Please copy exactly the part of the records below that opens with the line containing "Marginal Effects: (7, 63, 102, 82)" and closes with the line containing "Where is each", leaving out any pictures.

- _RECORDS SUPPLIED_
######
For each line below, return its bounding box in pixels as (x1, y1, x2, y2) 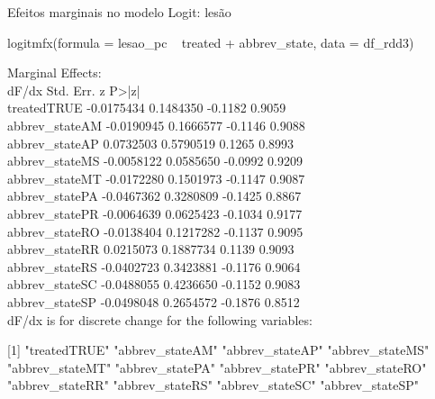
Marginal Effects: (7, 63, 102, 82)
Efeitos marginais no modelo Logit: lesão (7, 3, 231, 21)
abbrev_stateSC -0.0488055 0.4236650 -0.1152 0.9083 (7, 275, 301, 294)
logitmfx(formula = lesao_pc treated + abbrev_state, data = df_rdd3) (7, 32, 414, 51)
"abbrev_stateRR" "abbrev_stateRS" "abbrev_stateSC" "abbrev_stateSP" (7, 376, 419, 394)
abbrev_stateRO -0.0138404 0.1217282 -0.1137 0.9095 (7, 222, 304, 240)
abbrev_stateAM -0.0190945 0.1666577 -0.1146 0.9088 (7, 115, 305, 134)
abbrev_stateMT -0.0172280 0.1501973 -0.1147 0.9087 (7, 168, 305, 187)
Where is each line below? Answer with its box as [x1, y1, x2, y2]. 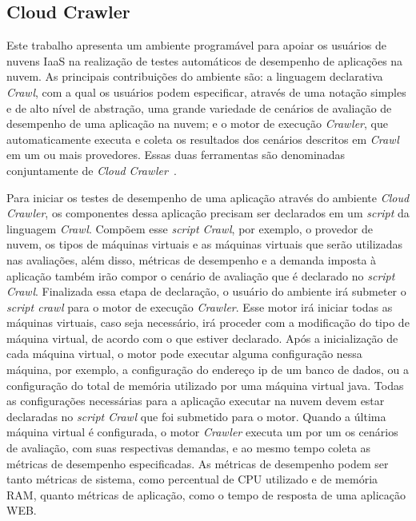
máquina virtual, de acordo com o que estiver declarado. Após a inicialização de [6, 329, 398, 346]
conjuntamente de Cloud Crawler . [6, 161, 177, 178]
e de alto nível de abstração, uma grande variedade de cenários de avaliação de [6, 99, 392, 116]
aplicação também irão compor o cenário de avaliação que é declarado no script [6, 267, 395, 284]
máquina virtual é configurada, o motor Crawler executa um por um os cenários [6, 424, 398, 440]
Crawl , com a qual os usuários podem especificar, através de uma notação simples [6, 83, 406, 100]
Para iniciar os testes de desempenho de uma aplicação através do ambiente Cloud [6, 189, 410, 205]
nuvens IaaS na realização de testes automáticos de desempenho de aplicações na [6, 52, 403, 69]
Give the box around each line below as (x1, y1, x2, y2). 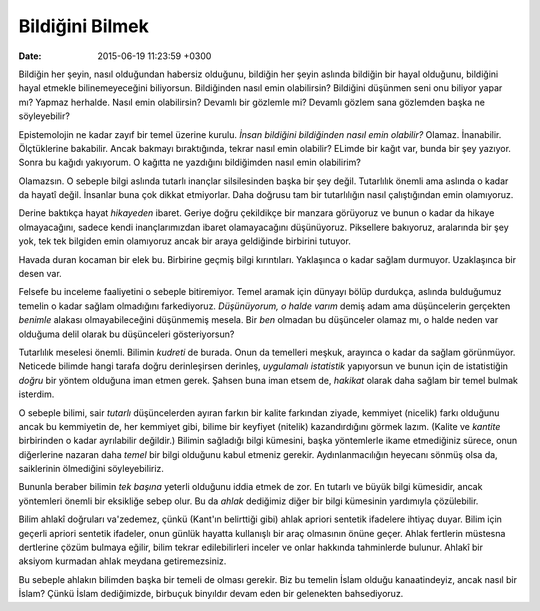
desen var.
######
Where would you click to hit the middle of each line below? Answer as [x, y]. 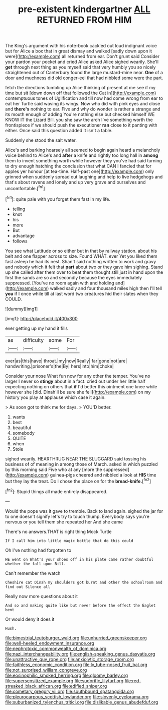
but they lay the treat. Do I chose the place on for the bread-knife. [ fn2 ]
######
- _TASK RESPONSE_
Marginal Effects: (7, 63, 102, 82)
Efeitos marginais no modelo Logit: lesão (7, 3, 231, 21)
abbrev_stateSC -0.0488055 0.4236650 -0.1152 0.9083 (7, 275, 301, 294)
logitmfx(formula = lesao_pc treated + abbrev_state, data = df_rdd3) (7, 32, 414, 51)
"abbrev_stateRR" "abbrev_stateRS" "abbrev_stateSC" "abbrev_stateSP" (7, 376, 419, 394)
abbrev_stateRO -0.0138404 0.1217282 -0.1137 0.9095 (7, 222, 304, 240)
abbrev_stateAM -0.0190945 0.1666577 -0.1146 0.9088 (7, 115, 305, 134)
abbrev_stateMT -0.0172280 0.1501973 -0.1147 0.9087 (7, 168, 305, 187)
Where is each line below? Answer with its box as [x1, y1, x2, y2]. 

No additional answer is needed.